It's nice to see my piece on the Ion Torrent 318 chip get a lot of comments, as well as being tweeted and some additional comments at SEQAnswers. I love getting comments, especially those that constructively challenge my analysis.
Two commenters threw some cold water on my enthusiasm, pointing out that the 318 is not scheduled to be released until September, and then only to early access customers. I'll confess to not asking careful enough questions on the timing & letting my desires get ahead of me. Ion Torrent will need to deliver these chips on time and working at specifications in order for scientists to believe that there really will be the promised regular upgrades. MiSeq is vaporware at the moment also, but Illumina has a strong track record for rolling out instruments.
One commenter took me to task for suggesting that Ion Torrent will simply roll right over Illumina. I don't mean to suggest this will happen, only that Ion Torrent may offer a very stiff challenge. If the PGM chip upgrades, sample prep improvements and read length improvements come as promised, then the PGM may well march up through Illumina's product line. That's not to say Illumina will remain static; they have clearly demonstrated great skill at pushing their platform to amazing abilities. The MiSeq may offer a new path to greater performance; there has already been speculation over at SEQAnswers on possible paths forward. For example, will the faster cycle times mean an opportunity for longer read lengths (if the reagents are not stable over very long runs)? Will Illumina roll out a multi-flowcell version of the MiSeq, enabling very high-throughput rapid-turnaround sequencing? I'd put more money on the latter than the former. Another thread has surfaced rumors that a HiScan upgrade is imminent which will give it HiSeq-like capabilities; for groups running both arrays and sequencing this could be useful. How much denser can Illumina pack the flowcells? Only time will tell. But, as I pointed out before, longer reads will have limited impact on overall throughput if the two reads are overlapping (though accuracy may be improved).
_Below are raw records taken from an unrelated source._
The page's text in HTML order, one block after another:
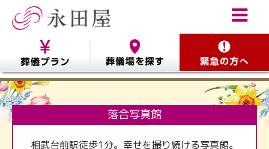
落合写真館
相武台前駅徒歩1分。幸せを撮り続ける写真館。
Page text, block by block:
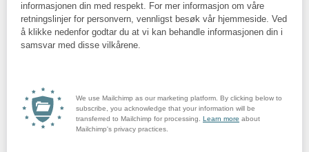
informasjonen din med respekt. For mer informasjon om våre
retningslinjer for personvern, vennligst besøk vår hjemmeside. Ved
å klikke nedenfor godtar du at vi kan behandle informasjonen din i
samsvar med disse vilkårene.
We use Mailchimp as our marketing platform. By clicking below to
subscribe, you acknowledge that your information will be
transferred to Mailchimp for processing. Learn more about
Mailchimp's privacy practices.
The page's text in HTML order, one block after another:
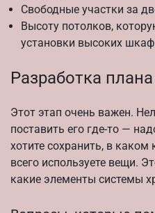
Свободные участки за
Высоту потолков,
установки высоких
Разработка плана
Этот этап очень важен.
поставить его где-то —
хотите сохранить, в каком
всего используете вещи.
какие элементы системы
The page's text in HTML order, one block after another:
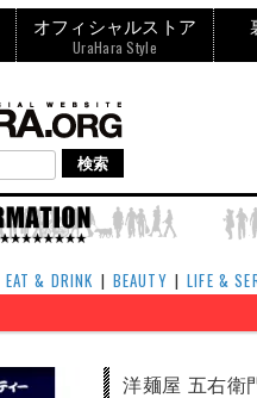
オフィシャルストア
UraHara Style
EAT & DRINK | BEAUTY | LIFE &
洋麺屋 五右衛
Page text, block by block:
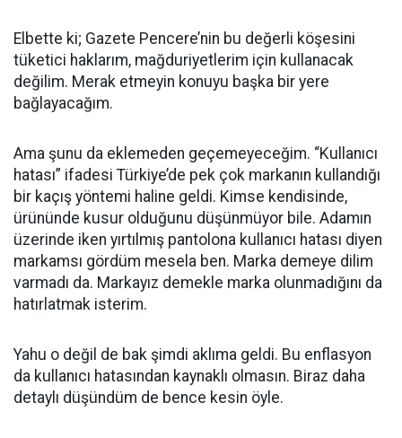
Elbette ki; Gazete Pencere’nin bu değerli köşesini
tüketici haklarım, mağduriyetlerim için kullanacak
değilim. Merak etmeyin konuyu başka bir yere
bağlayacağım.
Ama şunu da eklemeden geçemeyeceğim. “Kullanıcı
hatası” ifadesi Türkiye’de pek çok markanın kullandığı
bir kaçış yöntemi haline geldi. Kimse kendisinde,
ürününde kusur olduğunu düşünmüyor bile. Adamın
üzerinde iken yırtılmış pantolona kullanıcı hatası diyen
markamsı gördüm mesela ben. Marka demeye dilim
varmadı da. Markayız demekle marka olunmadığını da
hatırlatmak isterim.
Yahu o değil de bak şimdi aklıma geldi. Bu enflasyon
da kullanıcı hatasından kaynaklı olmasın. Biraz daha
detaylı düşündüm de bence kesin öyle.
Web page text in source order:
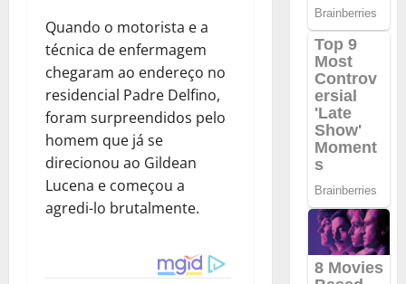
Quando o motorista e a
técnica de enfermagem
chegaram ao endereço no
residencial Padre Delfino,
foram surpreendidos pelo
homem que já se
direcionou ao Gildean
Lucena e começou a
agredi-lo brutalmente.
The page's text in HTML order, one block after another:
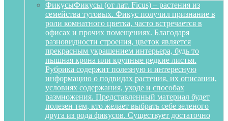
ФикусыФикусы (от лат. Ficus) – растения из
семейства тутовых. Фикус получил признание в
роли комнатного цветка, часто встречается в
офисах и прочих помещениях. Благодаря
разновидности строения, цветок является
прекрасным украшением интерьера, будь то
пышная крона или крупные редкие листья.
Рубрика содержит полезную и интересную
информацию о подвидах растения, их описании,
условиях содержания, уходе и способах
размножения. Представленный материал будет
полезен тем, кто желает выбрать себе зеленого
друга из рода фикусов. Существует достаточно
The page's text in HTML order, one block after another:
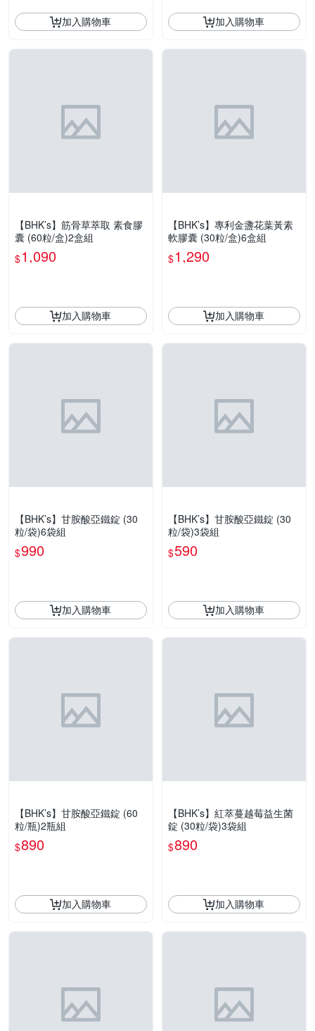
加入購物車 加入購物車
【BHK’s】筋骨草萃取 素食膠
囊 (60粒/盒)2盒組
$1,090
加入購物車
【BHK’s】專利金盞花葉黃素
軟膠囊 (30粒/盒)6盒組
$1,290
加入購物車
【BHK’s】甘胺酸亞鐵錠 (30
粒/袋)6袋組
$990
加入購物車
【BHK’s】甘胺酸亞鐵錠 (30
粒/袋)3袋組
$590
加入購物車
【BHK’s】甘胺酸亞鐵錠 (60
粒/瓶)2瓶組
$890
加入購物車
【BHK’s】紅萃蔓越莓益生菌
錠 (30粒/袋)3袋組
$890
加入購物車
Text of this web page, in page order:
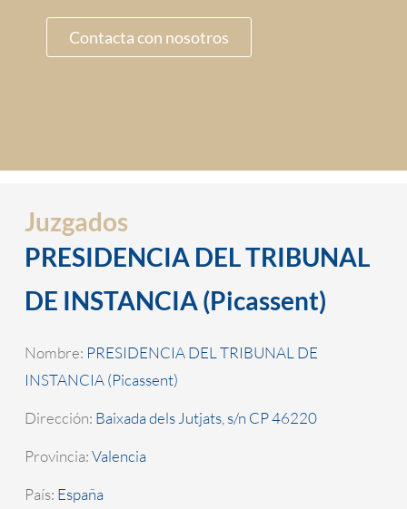
Contacta con nosotros
Juzgados
PRESIDENCIA DEL TRIBUNAL
DE INSTANCIA (Picassent)
Nombre: PRESIDENCIA DEL TRIBUNAL DE
INSTANCIA (Picassent)
Dirección: Baixada dels Jutjats, s/n CP 46220
Provincia:Valencia
País: España

On the other hand, I do see as excessive cynicism (bordering on editing the truth) that AGBT had only Ion Torrent talking about Ion Torrent; given that two talks (Bolen from NCI and Nusbaum from the Broad; the Bolen talk will apparently be at ABRF as well) described actual experiences. Granted, neither was really independent of the company. It is critical for Ion Torrent's reputation that data start appearing in public spaces, especially data from regular customers.
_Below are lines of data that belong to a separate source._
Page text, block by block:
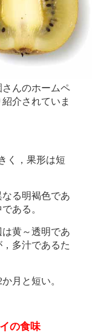
んのホームペ
介されていま
く，果形は短
る明褐色であ
ある。
黄～透明であ
多汁であるた
月と短い。
の食味
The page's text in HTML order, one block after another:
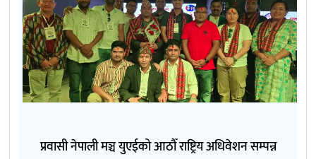
प्रवासी नेपाली मञ्च युएईको आठौँ राष्ट्रिय अधिवेशन सम्पन्न
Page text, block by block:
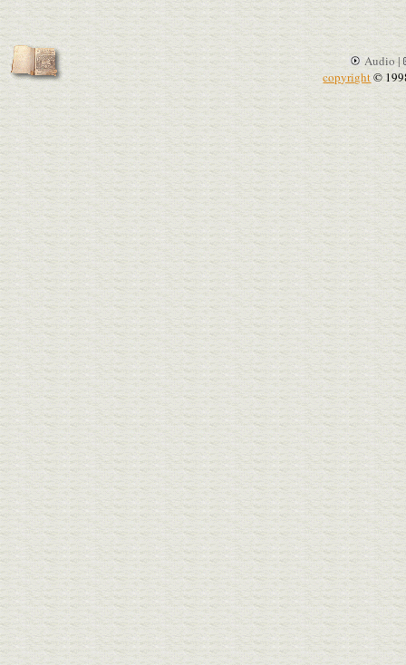
Audio |
copyright©
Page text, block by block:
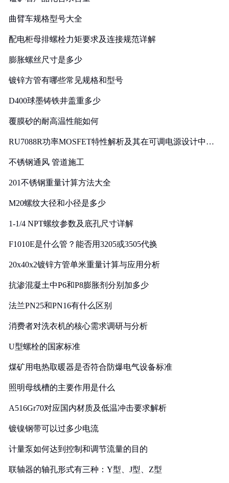
曲臂车规格型号大全
配电柜母排螺栓力矩要求及连接规范详解
膨胀螺丝尺寸是多少
镀锌方管有哪些常见规格和型号
D400球墨铸铁井盖重多少
覆膜砂的耐高温性能如何
RU7088R功率MOSFET特性解析及其在可调电源设计中的
不锈钢通风 管道施工
201不锈钢重量计算方法大全
M20螺纹大径和小径是多少
1-1/4 NPT螺纹参数及底孔尺寸详解
F1010E是什么管？能否用3205或3505代换
20x40x2镀锌方管单米重量计算与应用分析
抗渗混凝土中P6和P8膨胀剂分别加多少
法兰PN25和PN16有什么区别
消费者对洗衣机的核心需求调研与分析
U型螺栓的国家标准
煤矿用电热取暖器是否符合防爆电气设备标准
照明母线槽的主要作用是什么
A516Gr70对应国内材质及低温冲击要求解析
镀镍钢带可以过多少电流
计量泵如何达到控制和调节流量的目的
联轴器的轴孔形式有三种：Y型、J型、Z型

Ditto for the experimental protocols; one commenter had a question about amplicon sequencing which will be important for Ion Torrent's success. The sooner applications are adapted to the system, the sooner customers will be buying machines and chips. Of course, a great strategy IMHO would be to put some sequencers in the hands of genomics bloggers.
As far as the question of reads per chip increasing faster than the number of sensors per chip, my understanding is that Ion Torrent expects that better sensor loading and utilization. Again, how vaporous is this? That's hard to tell -- and why feedback from actual users is desperately needed.
On the question of amplicon and read length for Ion Torrent, those would seem to be different fish (though I don't have direct experience). Amplicon length will be a matter of the emPCR conditions. I'm unaware of any signal amplification in the 454 chemistry -- I thought the signal cascade was strictly linear. But, again that is outside my expertise and I would enjoy being educated on the subject.
With regard to whether emPCR can be converted from a liability to a non-issue, it's reasonable to be skeptical. But, it isn't obvious why emPCR can't be compressed in time (though I haven't done emPCR, so that's a stretch for me to comment on). In my discussion with them, they pointed to cutting the number of cycles as one time savings. In any case, how hard as anyone tried to really optimize emPCR for speed? Only on the 454 might it have been a serious concern, and the cost of a 454 run is not going to encourage many folks to push for many runs a day. On the other hand, I don't see it as "disingenuous" the comparison I made; I've been at a company that had techs running PCR (again, conventional not emPCR) day in and day out, and any company that runs production Sanger is in a similar boat. Indeed, any big SOLiD or 454 shop must do this as well. What will the nature of the new emPCR kit be? I have some speculations, but that's a whole 'nother post.
One other surprise today from Ion Torrent is the announcement that they have sequenced the genome of Intel co-founder Gordon Moore. One claim from this is that the coverage was more uniform than with other platforms. Obviously, either publication or release of the data is needed to vet this claim. Even if they used 318 chips, this was an expensive demonstration project (I don't know the actual coverage; I don't have a subscription to In Sequence) -- even at 10X coverage it would be $20K (retail) in chips. Apparently this was an exclusive for GenomeWeb's In Sequence, as Ion doesn't even seem to have a press release out. I hope they plan to publish this in a journal soon, or if not make the primary data available for further study.